§ **Data for this task**:
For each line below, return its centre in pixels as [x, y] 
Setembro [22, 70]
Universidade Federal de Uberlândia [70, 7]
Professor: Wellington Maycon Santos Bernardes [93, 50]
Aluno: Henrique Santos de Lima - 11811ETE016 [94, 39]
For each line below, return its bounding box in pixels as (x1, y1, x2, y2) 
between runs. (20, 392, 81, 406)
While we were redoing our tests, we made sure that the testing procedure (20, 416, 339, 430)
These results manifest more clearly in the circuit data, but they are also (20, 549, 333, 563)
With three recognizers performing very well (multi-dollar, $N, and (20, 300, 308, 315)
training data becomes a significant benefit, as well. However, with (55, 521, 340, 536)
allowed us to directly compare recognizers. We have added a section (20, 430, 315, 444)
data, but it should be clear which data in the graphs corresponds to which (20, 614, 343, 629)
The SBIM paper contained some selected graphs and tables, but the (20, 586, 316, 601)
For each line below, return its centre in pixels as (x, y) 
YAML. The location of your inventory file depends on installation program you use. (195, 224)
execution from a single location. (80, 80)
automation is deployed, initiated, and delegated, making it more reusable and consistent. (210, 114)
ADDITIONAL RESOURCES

--

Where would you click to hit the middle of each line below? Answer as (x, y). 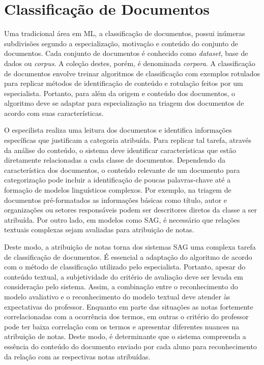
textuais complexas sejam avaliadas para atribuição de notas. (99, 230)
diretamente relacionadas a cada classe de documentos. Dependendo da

§ **Required action**:
Send back exactly the lines of the listing above starting at the one with "pixels as [x, y]" and ending at the one with "The SBIM paper", inclusive, and no others.

§ **Your solution**:
For each line below, return its centre in pixels as [x, y] 
Setembro [22, 70]
Universidade Federal de Uberlândia [70, 7]
Professor: Wellington Maycon Santos Bernardes [93, 50]
Aluno: Henrique Santos de Lima - 11811ETE016 [94, 39]
For each line below, return its bounding box in pixels as (x1, y1, x2, y2) 
between runs. (20, 392, 81, 406)
While we were redoing our tests, we made sure that the testing procedure (20, 416, 339, 430)
These results manifest more clearly in the circuit data, but they are also (20, 549, 333, 563)
With three recognizers performing very well (multi-dollar, $N, and (20, 300, 308, 315)
training data becomes a significant benefit, as well. However, with (55, 521, 340, 536)
allowed us to directly compare recognizers. We have added a section (20, 430, 315, 444)
data, but it should be clear which data in the graphs corresponds to which (20, 614, 343, 629)
The SBIM paper contained some selected graphs and tables, but the (20, 586, 316, 601)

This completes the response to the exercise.